## Your goal
From the entries below, output the line with "The previously centers" and each following line up to and including the line with "An illustration of", exactly as written.

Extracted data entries
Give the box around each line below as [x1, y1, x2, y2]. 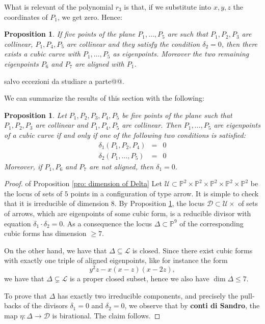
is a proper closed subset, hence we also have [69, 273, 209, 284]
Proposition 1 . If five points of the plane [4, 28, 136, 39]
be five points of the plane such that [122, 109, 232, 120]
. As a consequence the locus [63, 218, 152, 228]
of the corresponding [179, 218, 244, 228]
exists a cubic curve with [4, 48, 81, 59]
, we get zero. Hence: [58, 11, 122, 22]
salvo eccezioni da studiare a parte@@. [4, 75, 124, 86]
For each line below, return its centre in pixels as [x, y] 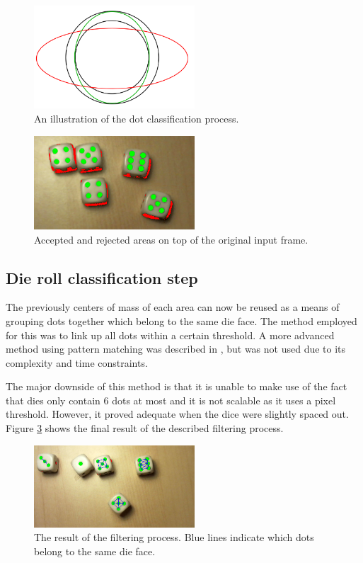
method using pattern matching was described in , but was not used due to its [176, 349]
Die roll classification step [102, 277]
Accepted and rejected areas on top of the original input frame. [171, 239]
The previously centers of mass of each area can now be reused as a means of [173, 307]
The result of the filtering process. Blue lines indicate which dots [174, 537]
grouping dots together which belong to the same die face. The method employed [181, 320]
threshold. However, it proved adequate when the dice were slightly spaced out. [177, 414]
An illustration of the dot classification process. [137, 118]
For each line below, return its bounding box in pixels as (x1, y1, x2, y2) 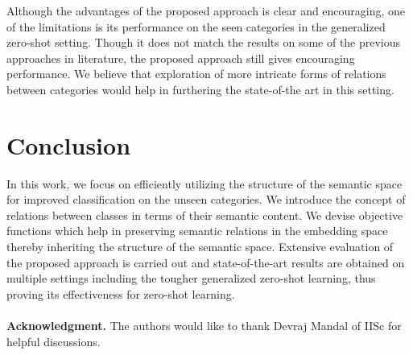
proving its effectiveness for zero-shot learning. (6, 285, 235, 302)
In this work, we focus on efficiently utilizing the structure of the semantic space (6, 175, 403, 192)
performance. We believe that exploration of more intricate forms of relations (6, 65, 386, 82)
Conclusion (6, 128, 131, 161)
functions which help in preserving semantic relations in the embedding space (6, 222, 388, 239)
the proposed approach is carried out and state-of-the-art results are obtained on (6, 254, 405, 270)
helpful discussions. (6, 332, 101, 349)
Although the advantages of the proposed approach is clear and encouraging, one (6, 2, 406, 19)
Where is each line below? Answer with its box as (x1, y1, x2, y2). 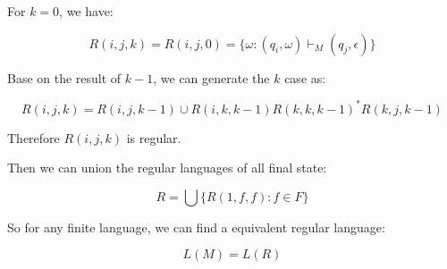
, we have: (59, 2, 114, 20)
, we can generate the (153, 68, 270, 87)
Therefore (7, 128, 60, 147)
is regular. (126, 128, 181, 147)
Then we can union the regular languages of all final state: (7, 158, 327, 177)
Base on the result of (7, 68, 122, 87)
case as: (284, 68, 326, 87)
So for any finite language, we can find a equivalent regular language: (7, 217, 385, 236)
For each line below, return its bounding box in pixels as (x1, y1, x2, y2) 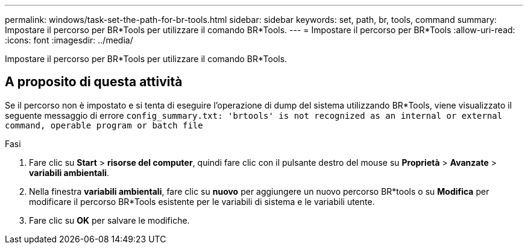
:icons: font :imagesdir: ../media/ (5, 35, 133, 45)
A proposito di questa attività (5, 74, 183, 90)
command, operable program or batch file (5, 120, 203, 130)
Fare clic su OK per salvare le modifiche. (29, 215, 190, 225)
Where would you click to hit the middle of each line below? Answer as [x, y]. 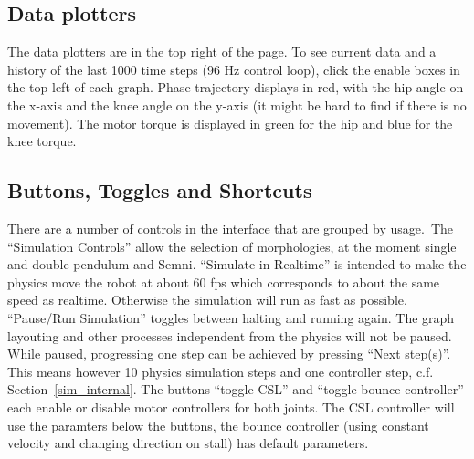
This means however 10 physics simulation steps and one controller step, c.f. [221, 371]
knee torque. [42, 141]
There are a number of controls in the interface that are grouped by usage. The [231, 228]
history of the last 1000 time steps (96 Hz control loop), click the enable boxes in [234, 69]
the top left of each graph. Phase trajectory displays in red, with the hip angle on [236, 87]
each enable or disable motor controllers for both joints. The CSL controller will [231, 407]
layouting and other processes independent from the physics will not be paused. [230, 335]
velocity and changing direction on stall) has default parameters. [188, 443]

--

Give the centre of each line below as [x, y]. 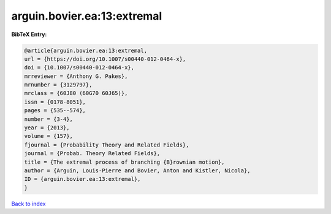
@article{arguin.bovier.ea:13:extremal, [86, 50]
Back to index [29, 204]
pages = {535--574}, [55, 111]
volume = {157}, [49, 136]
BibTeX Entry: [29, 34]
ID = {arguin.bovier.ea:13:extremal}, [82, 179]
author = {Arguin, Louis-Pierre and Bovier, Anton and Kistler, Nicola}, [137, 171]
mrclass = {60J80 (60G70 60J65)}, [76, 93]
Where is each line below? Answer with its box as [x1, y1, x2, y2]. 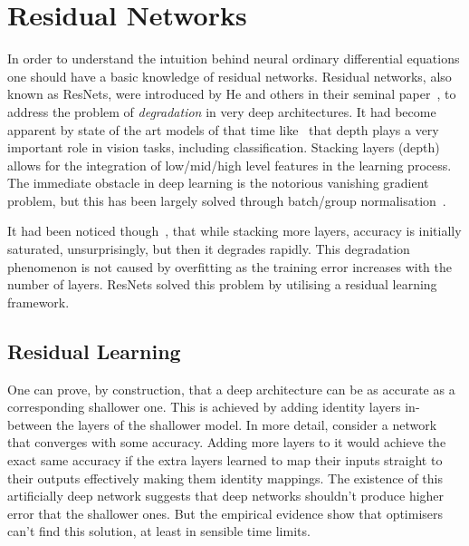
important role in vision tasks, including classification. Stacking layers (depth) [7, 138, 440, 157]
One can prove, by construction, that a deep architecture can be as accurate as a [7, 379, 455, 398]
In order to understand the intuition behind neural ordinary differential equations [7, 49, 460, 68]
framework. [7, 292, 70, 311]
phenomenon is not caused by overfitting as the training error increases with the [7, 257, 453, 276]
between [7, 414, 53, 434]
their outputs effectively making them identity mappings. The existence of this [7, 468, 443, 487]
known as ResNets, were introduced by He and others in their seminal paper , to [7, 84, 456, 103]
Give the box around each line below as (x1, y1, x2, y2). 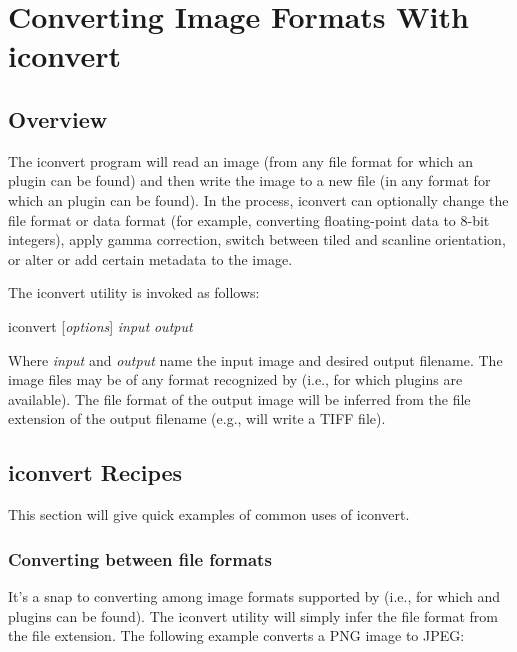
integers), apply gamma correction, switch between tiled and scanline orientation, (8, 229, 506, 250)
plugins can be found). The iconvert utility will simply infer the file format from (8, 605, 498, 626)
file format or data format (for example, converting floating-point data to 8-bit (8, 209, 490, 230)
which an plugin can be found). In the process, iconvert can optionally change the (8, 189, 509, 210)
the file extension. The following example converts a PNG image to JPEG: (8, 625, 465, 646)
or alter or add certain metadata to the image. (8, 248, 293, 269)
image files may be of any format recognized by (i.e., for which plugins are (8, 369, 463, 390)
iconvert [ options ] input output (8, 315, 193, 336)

## Your solution
The previously centers of mass of each area can now be reused as a means of [173, 307]
The result of the filtering process. Blue lines indicate which dots [174, 537]
grouping dots together which belong to the same die face. The method employed [181, 320]
threshold. However, it proved adequate when the dice were slightly spaced out. [177, 414]
An illustration of the dot classification process. [137, 118]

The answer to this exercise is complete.